Seu pai, Theodore, era engenheiro, inventor e fotógrafo amador. Ele incentivou o interesse de Miller pela fotografia, comprando sua primeira câmera, uma Kodak Box Brownie, quando ela tinha 10 anos de idade.
Foi no quarto escuro do seu pai que Miller começou suas primeiras experiências com o processo fotográfico. Ela também serviu de modelo para o pai, que tirou milhares de fotografias da filha, desde o nascimento até a idade adulta, incluindo diversos retratos nus.
Jovem com espírito livre, Lee Miller acabou se cansando da vida pacata em Poughkeepsie. Em 1925, com 18 anos, ela convenceu seu pai a permitir que ela fizesse uma viagem de estudos para Paris, na França. Lá, ela encontrou uma cidade vibrante, com forte vida cultural, artística e intelectual.
Ela voltou em 1926 para Nova York, onde teve um encontro casual com o fundador da revista Vogue, Condé Nast (1873-1942). Ele ficou tão encantado com a beleza e sofisticação de Miller que a convidou para trabalhar como modelo para a revista.

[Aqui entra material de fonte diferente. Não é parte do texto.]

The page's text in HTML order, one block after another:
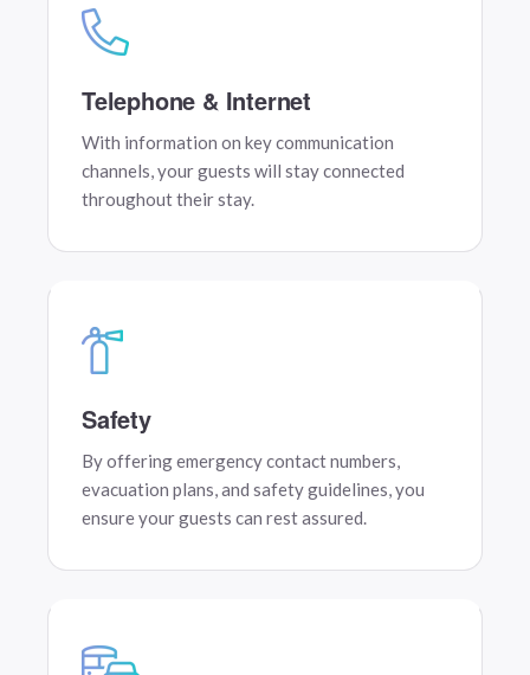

Ao longo dos anos 1920 e 1930, Miller trabalhou com alguns dos principais fotógrafos de moda da época, como Edward Steichen (1879-1973) e George-Hoyningen-Huene (1900-1968). Mas ela sempre preferiu ficar por trás da câmera, em vez de ser fotografada.
Steichen foi quem a apresentou ao fotógrafo surrealista americano Man Ray (1890-1976), que trabalhava como artista e fotógrafo comercial em Paris. Miller foi a musa, amante e colaboradora de Ray na capital francesa entre 1929 e 1932.
Às vezes, ela cuidava dos trabalhos de fotografia comercial de Ray, para que ele pudesse se concentrar nos seus projetos artísticos. Mas Miller raramente recebia o crédito pelas suas fotografias publicadas.
Seu trabalho também foi importante para a redescoberta de um processo fotográfico chamado solarização, que produz "linhas em forma de halos em torno das formas e áreas de tonalidade parcialmente reversa para enfatizar os contornos do corpo". Este processo passou anos sendo atribuído apenas a Man Ray.
Em 1932, Miller voltou a Nova York, onde abriu seu próprio estúdio comercial, chamado Lee Miller Studios Inc. Lá, ela trabalhou até 1934, quando se mudou para o Egito para se casar com um rico empresário do país, Aziz Eloui Bey (1890-1976).
O Egito inspirou Lee a criar diversas imagens surrealistas, incluindo sua obra Retrato do Espaço, de 1937. Mas a sua passagem pelo Egito teve vida curta, bem como seu casamento com Aziz.
Em 1937, Miller conheceu em Paris o pintor surrealista britânico Roland Penrose (1900-1984). Ela entrou para o círculo de conhecidos dele no sul da França, que incluía Man Ray, o poeta francês Paul Eluard (1895-1952) e o pintor espanhol Pablo Picasso (1881-1973), que pintou um retrato memorável de Lee Miller.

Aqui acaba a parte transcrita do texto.